Cette étrange lumière jaillissant du fond figure-t-elle la porte du Paradis ? Une ambiance paisible, sereine et tranquille ou au contraire, dérangeante ?
Ce halo lumineux du fond ajouté au dépouillement de la scène pourrait aussi susciter un certain malaise, en écho à une atmosphère étrange, mystérieuse et fantastique ? Un commentaire Facebook faisait d’ailleurs état d’une similitude avec l’ambiance récente d’Halloween… Si l’on a lu la pièce de théâtre Huis clos (1945) de Jean-Paul Sartre, on pourrait y voir le couloir menant à la pièce où Estelle, Inès et Garcin sont enfermés pour l’éternité avec la conclusion : « l’enfer, c’est les autres ». Avec quelque imagination, on y verrait rouler à tricycle le petit Danny Torrance comme dans l’Hôtel Overlook du Shining de Kubrick… Ou plus « local », on pourrait y apercevoir Igor, le fantôme du Lycée Darche dont certains membres du personnel jurent d’avoir déjà entendu certains soirs d’hiver les lugubres plaintes…



Durant une partie de la journée, passée la minuterie de l’éclairage artificiel, l’endroit devient assez sombre et les jeunes y cherchent encore parfois refuge pour ne pas descendre aux récréations de 10 h et 15 h… D’ailleurs qui parmi tous les lycéens n’a jamais été tenté de le faire, juste pour braver une fois le règlement intérieur ?
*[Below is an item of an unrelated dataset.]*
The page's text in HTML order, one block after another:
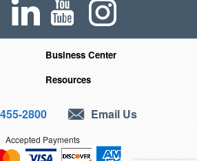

Les plans du bâtiment et une vue de la caserne Ordener abritant alors le 149e régiment d’infanterie de forteresse (datation 1935-1938 ?)
Pour conclure, au-delà des apparences, cette photographie du couloir du deuxième étage renferme quelque part toute « l’âme » du lycée. Résistance, robustesse, solidité, fiabilité, sérieux et traversée du temps… Les voûtes et les murs très épais du bâtiment avaient été conçus pour résister aux bombardements. Comme il a été écrit plus haut, avant d’être un établissement scolaire, le Lycée Darche était une caserne – la caserne Ordener – dont la construction s’était achevée en 1844. La seule encore debout, parmi les cinq casernes érigées à l’époque. En 1914, défendant la place forte de Longwy, le lieutenant-colonel Darche y avait tenu à distance les envahisseurs allemands durant quelques semaines.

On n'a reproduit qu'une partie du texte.